Platform Engineering Buffet at SEITENBAU

Posted on

Nico Thomas Nico Thomas Adam Gordon Bell Adam Gordon Bell

This post is based on my video interview with Nico Thomas, a platform engineer at SEITENBAU. In this article, Nico shares how he and his team built a flexible, reusable platform to support 20+ diverse projects using Pulumi. Watch the video below or read on for Nico’s take on building an infrastructure buffet. - Adam Gordon Bell

Imagine your company isn’t Spotify with one product pipeline, but 20 independent government projects running on Ansible-provisioned VMs—some on Kubernetes, some delivered into other customer data centers, some operated by clients themselves.
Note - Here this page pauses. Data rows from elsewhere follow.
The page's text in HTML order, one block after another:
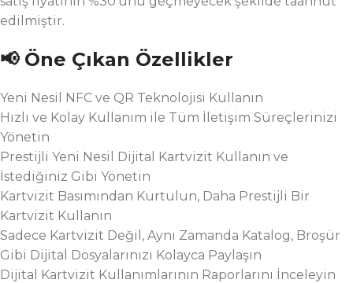
edilmiştir.
📢 Öne Çıkan Özellikler
Yeni Nesil NFC ve QR Teknolojisi Kullanın
Hızlı ve Kolay Kullanım ile Tüm İletişim Süreçlerinizi
Yönetin
Prestijli Yeni Nesil Dijital Kartvizit Kullanın ve
İstediğiniz Gibi Yönetin
Kartvizit Basımından Kurtulun, Daha Prestijli Bir
Kartvizit Kullanın
Sadece Kartvizit Değil, Aynı Zamanda Katalog, Broşür
Gibi Dijital Dosyalarınızı Kolayca Paylaşın
Dijital Kartvizit Kullanımlarının Raporlarını İnceleyin
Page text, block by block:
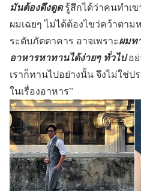
มันต้องดึงดูดรู้สึกได้ว่าคนทำเ
ผมเฉยๆ ไม่ได้ต้องไขว่คว้าตา
ระดับภัตตาคาร อาจเพราะผมท
อาหารหาทานได้ง่ายๆ ทั่วไปอย่
เราก็ทานไปอย่างนั้น จึงไม่ใช่
ในเรื่องอาหาร”
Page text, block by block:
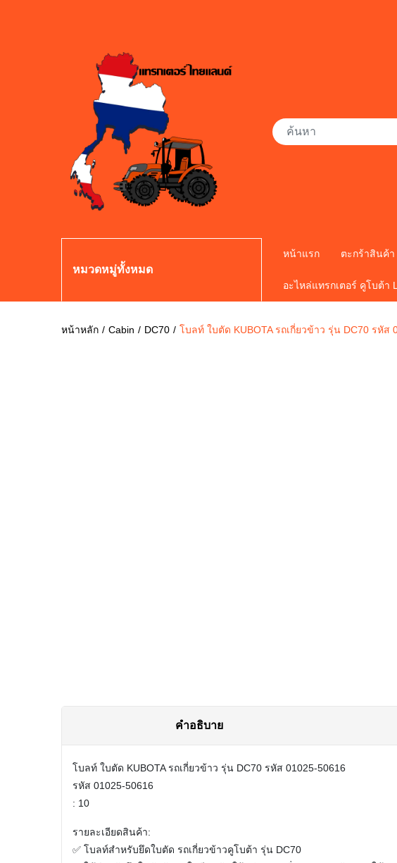
หมวดหมู่ทั้งหมด
หน้าแรก ตะกร้าสินค้า
อะไหล่แทรกเตอร์ คูโบต้า
หน้าหลัก Cabin DC70 โบลท์ ใบตัด KUBOTA รถเกี่ยวข้าว รุ่น DC70 รหัส
คำอธิบาย
โบลท์ ใบตัด KUBOTA รถเกี่ยวข้าว รุ่น DC70 รหัส 01025-50616
รหัส 01025-50616
: 10
รายละเอียดสินค้า:
✅ โบลท์สำหรับยึดใบตัด รถเกี่ยวข้าวคูโบต้า รุ่น DC70

Each team is building its own CI/CD, secrets management, and integrations. You’re left with a million reinvented wheels.

That was the situation my team and I faced at SEITENBAU, a German software company specializing in custom development for both public and private sectors. Unlike the typical platform engineering stories—where teams build infrastructure for a single product with multiple microservices—we had a fundamentally different challenge: How do you build a platform that serves dozens of completely independent projects, each with their own technology choices, deployment targets, and operational models?

The answer? Stop trying to force everyone onto the same plate. Instead, build a buffet.

The Buffet Philosophy

Buffet visualization with labeled containers showing NPM Artifact Storage, Container Registry, and various infrastructure components

Think of a traditional platform as a set menu—also known as prix fixe—where everyone gets the same courses, prepared the same way, in the same order. But what if your diners include vegans, carnivores, and people with various dietary restrictions? What if some want a quick snack while others need a seven-course meal?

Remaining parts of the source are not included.